The rumberas film (in Spanish cine de rumberas) was a film genre that flourished in Mexico, in the so-called Golden Age of Mexican cinema in the 1940s and 1950s. These movies starred rumberas, dancers who performed to popular Afro-Caribbean rhythms. With roots in various film styles, the genre is one of the most fascinating hybrids of international cinema. Today, thanks to their unique characteristics, they are considered cult films. The rumberas and the luchador films were two of Mexico's contributions to international cinema. The rumberas film represented a social view of the world, focused on "women of the night" in the 1940s and 1950s, which confronted the moral and social conventions of their time, exhibiting a more realistic look at Mexican society. These were melodramas about the lives of these women, redeemed through exotic dance.

The rumberas were the dancers and actresses that swayed to Afro-Caribbean rhythms in Mexican Cinema's Golden Age of the 1940s and 1950s.
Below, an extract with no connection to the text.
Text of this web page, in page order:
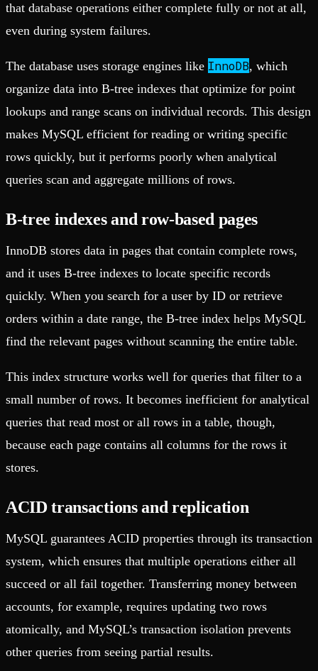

The term rumbera comes from the so-called Cuban rumba that was popular in Mexico and Latin America from the late 19th century to the early 1950s. Eventually new tropical rhythms such as the mambo and the cha-cha-chá displaced the Cuban rumba as the most popular Latin music genre; the rumberas adopted these new rhythms and used them in their films.

The rumberas films have their roots in various film genres: The film noir, very popular in Hollywood and other film industries in the 1930s and 1940s, can be considered their cornerstone, given the urban environment of the genre. Film noir was characterized by having among its protagonists the femme fatales, the cabaret women who aroused the passions of men and were often the source of conflict in the plot. Clear examples were Marlene Dietrich's films with Josef von Sternberg. In Blonde Venus (1932), the heroine suffers, but with great dignity, always remaining radiant. Later, Gloria Grahame and Rita Hayworth created film noir images of women who enjoy singing cabaret and simultaneously make men suffer. Their other base was the Hollywood musical of the 1930s, epitomized by Busby Berkeley and his famous colorful and extravagant musical numbers endowed with a deep aesthetic expression, classics of the B-film series of RKO Pictures and Columbia Pictures. Although not in such stylized form (due to limited budgets), rumberas films tried to imitate in their musical numbers the guidelines of the genre. Finally, the film genre was enriched by the Urban social cinema or melodramatic films, whose principal artisan in Mexico was the director Alejandro Galindo. In the Hollywood melodramas Marlene Dietrich could suffer without harming her cinematographic myth, while Gloria Grahame or Lauren Bacall openly enjoyed their femme fatale status. In the rumberas, however, the heroines usually suffered through most of the film, the plot allowing them only a few moments of pleasure in the movie. Invariably the "sinner woman" had to find her punishment. The rumbera stars became objects of worship, but also of criticism and contempt of the double standards of the Mexican audience in the style of the melodramas of Galindo or the "night woman" shown by Emilio Fernández in the film Salón Mexico (1949). All this mix of elements and genres can be considered the basis of rumberas film.